Marc Binnié : APESA apporte, de la phase de prévention jusqu’au rebond, un soutien psychologique adapté aux chefs d’entreprise et aux entrepreneurs lorsque la ruine de leur entreprise provoque chez eux, angoisse et idées noires. Tout s’effondre pour certains et les procédures juridiques malgré la bonne volonté des professionnels, ne peuvent prendre en charge une telle détresse. Notre mission est donc de permettre à tous les professionnels du traitement des difficultés des entreprises, de détecter ces souffrances parfois contenues, et d’orienter avec leur accord, les personnes qui les subissent, vers des psychologues spécialement sensibilisés.
Ces professionnels, après une formation adaptée, deviennent alors des « sentinelles » en mesure de déclencher une alerte pour signaler qu’un entrepreneur fragilisé a besoin d’aide. L’économie est parfois brutale pour ses fantassins !
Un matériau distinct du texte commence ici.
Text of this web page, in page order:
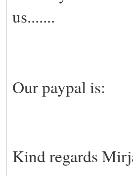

Apesa est donc une association résolument engagée dans l’action, mais aussi dans la réflexion, de manière à valider cette pratique innovante, en respectant naturellement la déontologie de chaque profession, et nous publions régulièrement les travaux du comité scientifique sur ce sujet qui suscite un intérêt certain.
Mayday : Votre mission implique que vous soyez présents au sein des tribunaux de commerce. Avez-vous un partenariat avec l’ensemble des juridictions consulaires y assurant votre présence ?
MB : Apesa France est une jeune association née au Tribunal de commerce de Saintes en 2013 mais déjà présente dans 51 tribunaux de commerce, 2 tribunaux de Grande Instance, celui de Strasbourg et de Nouméa qui l’ont spontanément adopté. D’autres juridictions seront déployées en 2019. Le tribunal de commerce de Paris a manifesté son intérêt. Ce développement s’est opéré spontanément, sans démarche commerciale aucune, ni prosélytisme. En 2018 nous avons traité 805 alertes et déjà 105 en 2019. Apesa est un outil au service des tribunaux de commerce mais aussi très utile à de nombreuses organisations (chambres consulaires, organisations professionnelles, clubs d’entrepreneurs…), confrontées à la défaillance psychologique et morale d’un entrepreneur. Récemment, même le Conseil des Prud’hommes de Saintes a décidé de rejoindre Apesa …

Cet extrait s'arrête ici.